Now, if we generalized the memoization thing, as you suggested, so that
any procedure could be memoized (based on user annotations), then things
may be a bit different because we would be using indirect function calls
(i.e., like `SCM (*func) () = xxx; return (func (arg));') while in my
measurements I was using immediate function calls (as in `scm_car
(op)'). I should compare indirect and immediate function calls, but I
presume that there is a slight performance difference.
Finally, memoization does indeed play an important role. I suspect that
it's mostly because, for instance, argument count is only checked at
memoization time, and not when the "inlinable" is actually executed.
Plus the memoization code is pretty local (unlike when `CEVAL ()' has to
go through `evap0', then `evalp1', etc.).

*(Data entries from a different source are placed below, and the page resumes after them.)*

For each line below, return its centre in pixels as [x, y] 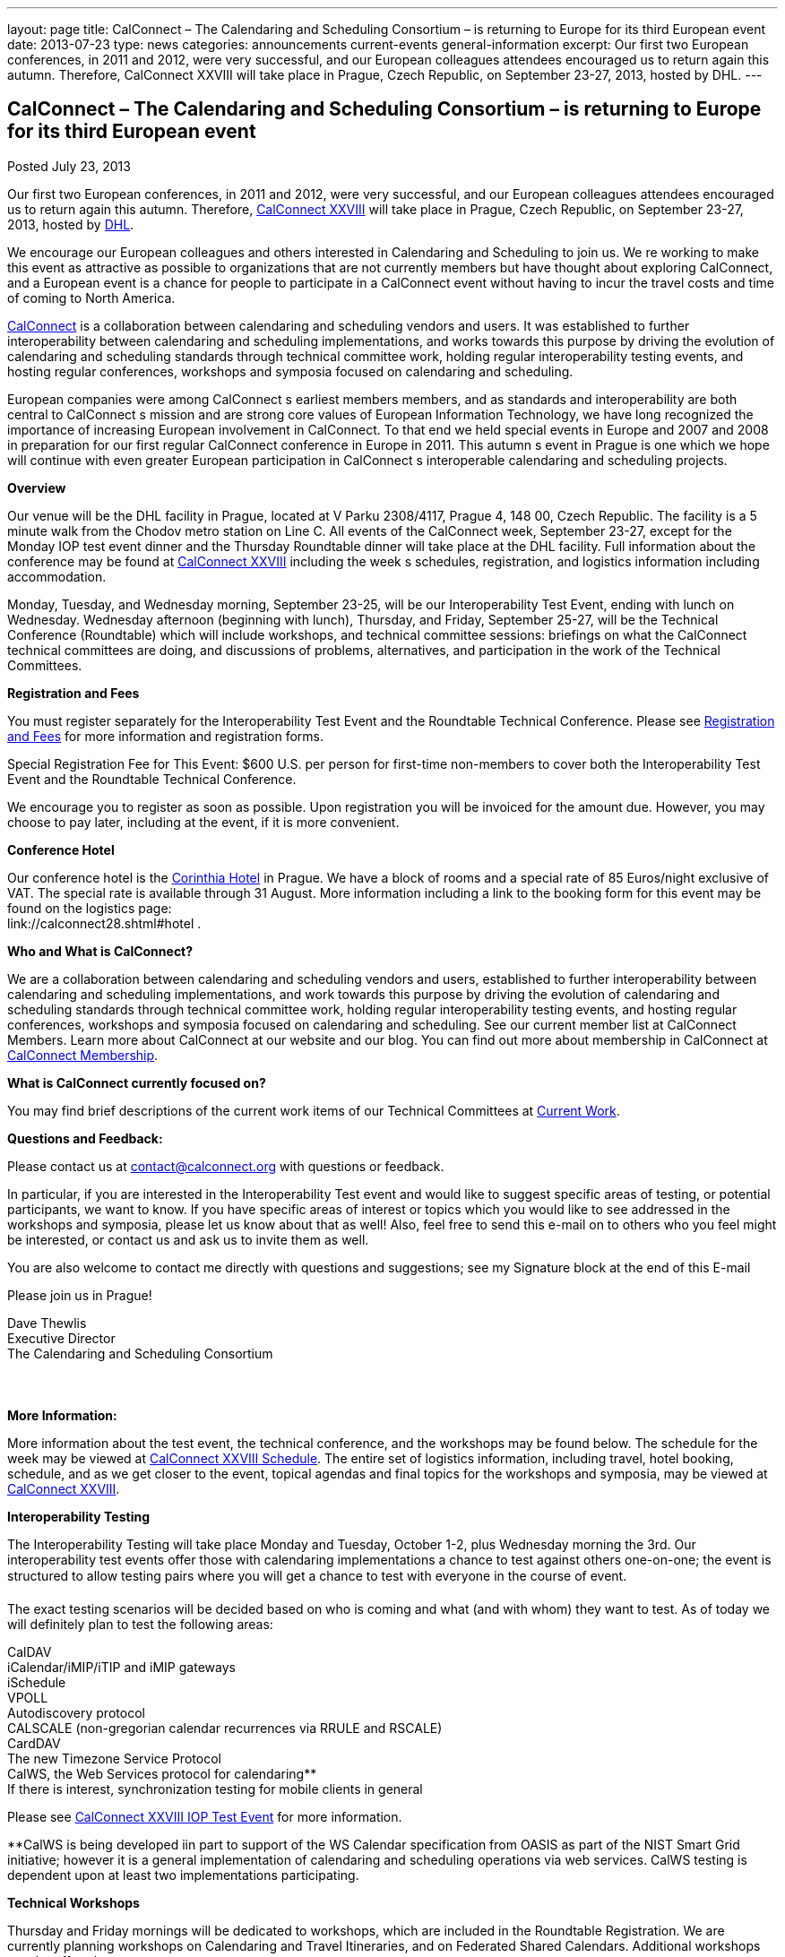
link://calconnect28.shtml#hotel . [104, 923]
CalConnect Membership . [83, 1055]
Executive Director [61, 1338]
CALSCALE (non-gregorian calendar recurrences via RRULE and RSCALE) [225, 1728]
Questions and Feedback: [85, 1138]
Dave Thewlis [47, 1323]
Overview [37, 487]
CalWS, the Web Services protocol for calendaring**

I'm afraid this is kind of a dirty report, but I hope it sheds some
light on the issue.
Also, Rob mentioned on IRC that he was concerned about the global
switch. I believe this can be fixed using fluids or something like that
so that inlining can be enabled/disabled on a per-module basis (as we
did with `current-reader'). But that will be the topic of another
thread maybe. ;-)